Moreover, patients with colonic or ileocolonic CD showed higher but insignificant FC levels than isolated ileal CD patients both at baseline (530.4 ± 561.3 μg/g versus 402.7 ± 364.1 μg/g, p = 0.3) and during follow-up (274.3 ± 384.5 μg/g versus 217.1 ± 251.7 μg/g, p = 0.5), without differences in the rate of CR, MH, and TH according to the disease location.

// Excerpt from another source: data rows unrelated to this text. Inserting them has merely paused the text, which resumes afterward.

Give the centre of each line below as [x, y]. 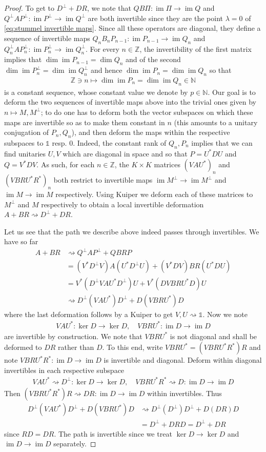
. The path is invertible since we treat [113, 433]
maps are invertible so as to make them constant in [85, 122]
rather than [76, 347]
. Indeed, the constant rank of [120, 142]
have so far [21, 241]
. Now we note [225, 314]
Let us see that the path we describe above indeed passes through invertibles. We [132, 231]
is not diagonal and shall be [213, 336]
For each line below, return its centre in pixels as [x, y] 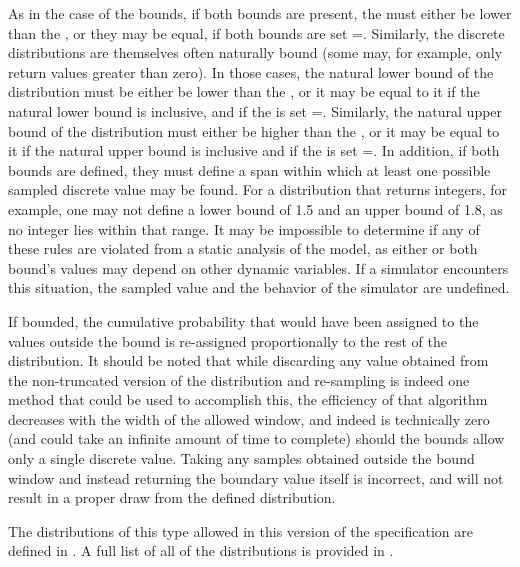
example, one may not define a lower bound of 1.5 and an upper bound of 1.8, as [255, 208]
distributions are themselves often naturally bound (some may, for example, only [255, 52]
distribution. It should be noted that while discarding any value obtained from [248, 360]
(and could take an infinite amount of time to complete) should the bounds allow [256, 438]
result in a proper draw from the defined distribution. [172, 497]
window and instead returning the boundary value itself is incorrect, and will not [256, 477]
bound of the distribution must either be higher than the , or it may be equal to [254, 130]
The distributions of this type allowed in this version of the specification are [240, 530]
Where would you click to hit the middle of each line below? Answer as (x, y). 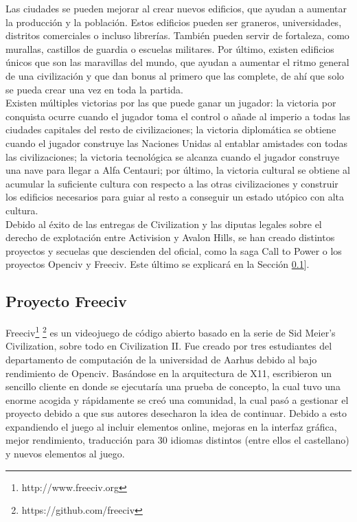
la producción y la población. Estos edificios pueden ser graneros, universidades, (174, 22)
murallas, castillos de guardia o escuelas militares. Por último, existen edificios (170, 48)
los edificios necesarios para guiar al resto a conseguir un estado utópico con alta (175, 197)
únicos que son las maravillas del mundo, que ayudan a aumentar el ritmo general (177, 62)
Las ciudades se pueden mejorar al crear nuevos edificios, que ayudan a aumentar (176, 8)
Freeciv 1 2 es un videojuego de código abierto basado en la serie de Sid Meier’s (171, 331)
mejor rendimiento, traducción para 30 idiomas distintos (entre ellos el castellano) (177, 440)
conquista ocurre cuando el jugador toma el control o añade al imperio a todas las (178, 116)
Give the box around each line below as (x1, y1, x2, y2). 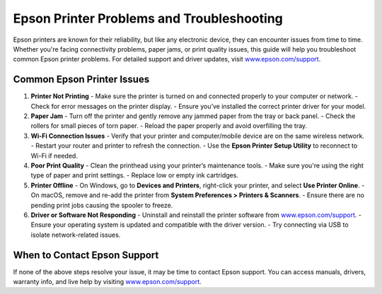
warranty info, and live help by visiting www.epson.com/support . (13, 278, 202, 286)
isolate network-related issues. (30, 230, 121, 239)
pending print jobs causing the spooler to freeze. (30, 201, 173, 209)
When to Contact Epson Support (13, 249, 159, 261)
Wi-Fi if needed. (30, 151, 78, 160)
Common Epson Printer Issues (13, 73, 150, 86)
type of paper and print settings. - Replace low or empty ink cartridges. (30, 171, 238, 180)
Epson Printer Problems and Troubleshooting (13, 11, 283, 26)
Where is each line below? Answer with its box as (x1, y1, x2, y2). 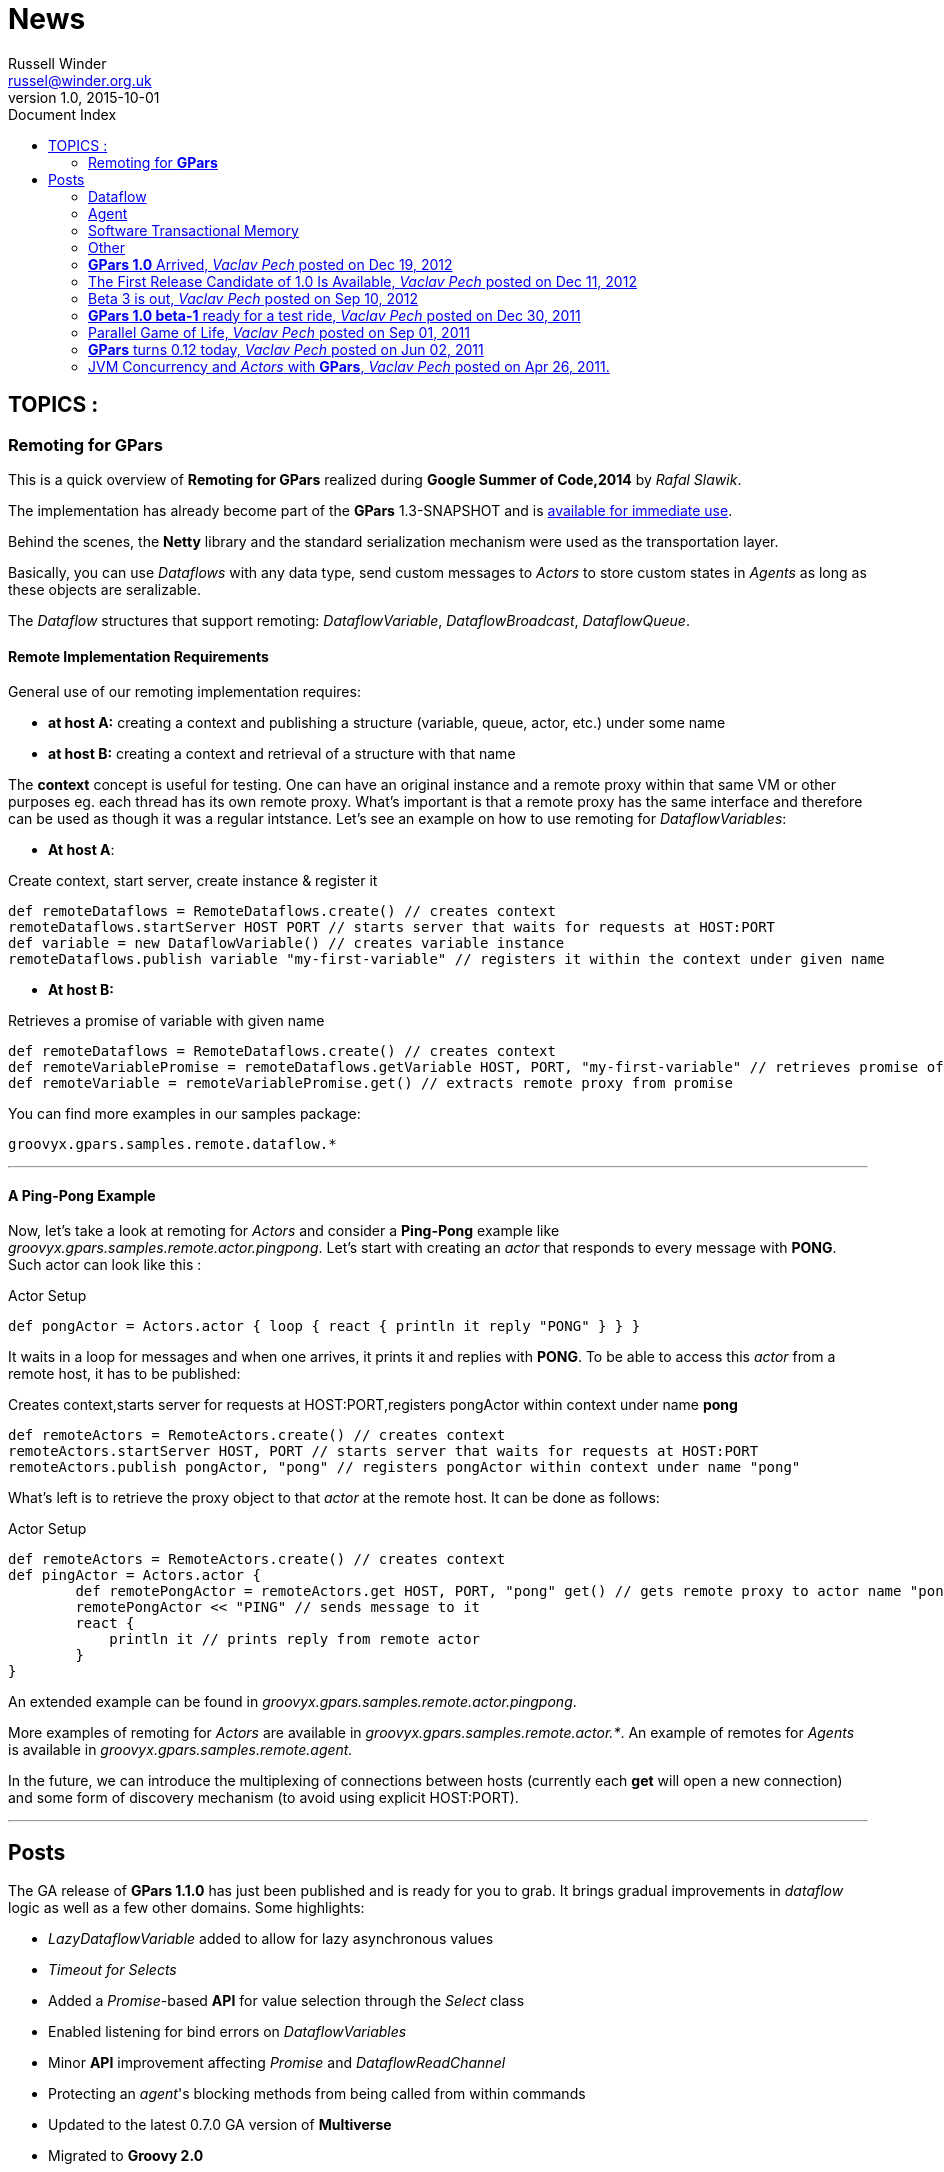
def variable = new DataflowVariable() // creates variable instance (8, 935, 565, 952)
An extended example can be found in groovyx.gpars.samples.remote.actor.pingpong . (8, 1693, 577, 1711)
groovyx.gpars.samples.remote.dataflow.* (8, 1136, 337, 1153)
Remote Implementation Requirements (8, 647, 269, 665)
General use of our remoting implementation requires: (8, 683, 361, 701)
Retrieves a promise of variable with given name (8, 1012, 325, 1030)
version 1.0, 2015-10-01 (8, 88, 160, 106)
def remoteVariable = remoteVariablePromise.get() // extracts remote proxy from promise (8, 1075, 733, 1092)
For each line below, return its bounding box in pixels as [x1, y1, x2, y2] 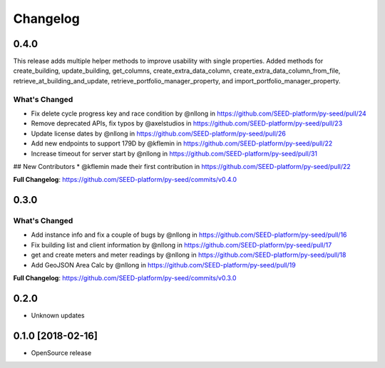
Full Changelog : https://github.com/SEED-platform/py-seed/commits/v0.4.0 [13, 175, 237, 184]
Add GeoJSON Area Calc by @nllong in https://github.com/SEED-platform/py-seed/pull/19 [31, 260, 296, 269]
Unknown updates [31, 311, 85, 320]
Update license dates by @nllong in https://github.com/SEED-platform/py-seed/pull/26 [31, 129, 287, 138]
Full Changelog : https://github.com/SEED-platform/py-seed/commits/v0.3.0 [13, 274, 237, 282]
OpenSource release [31, 348, 92, 357]
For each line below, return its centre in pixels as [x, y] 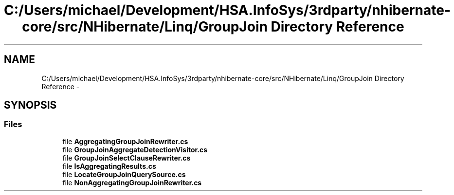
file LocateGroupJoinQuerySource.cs [124, 174]
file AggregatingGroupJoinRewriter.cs [125, 141]
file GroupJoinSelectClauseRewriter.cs [127, 158]
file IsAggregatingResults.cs [109, 166]
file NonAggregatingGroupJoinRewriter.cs [132, 182]
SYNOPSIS [30, 105]
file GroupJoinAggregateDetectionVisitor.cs [135, 149]

Similarly, the CRP level decreased from 11.7 ± 14.8 mg/L at baseline in the entire study group to 10.1 ± 18.7 mg/L after 2 years, although this decrease was not significant (p = 0.6) (Table 2). However, the CRP level significantly decreased from 11.1 ± 15.6 mg/L to 2.5 ± 1.7 mg/L in the TH group (p < 0.01), from 11.3 ± 14.04 mg/L to 2.4 ± 1.6 mg/L in the MH group (p < 0.01), and from 13.2 ± 17.8 mg/L to 5 ± 13.3 mg/L in the CR group (p < 0.01) (Table 3). Table 4 summarizes the differences between FC and CRP levels in patients that reached or did not reach any outcome (TH, MH, or CR).
Table 4.
Differences in FC and CRP levels after 2 years of treatment according with any achieved outcome.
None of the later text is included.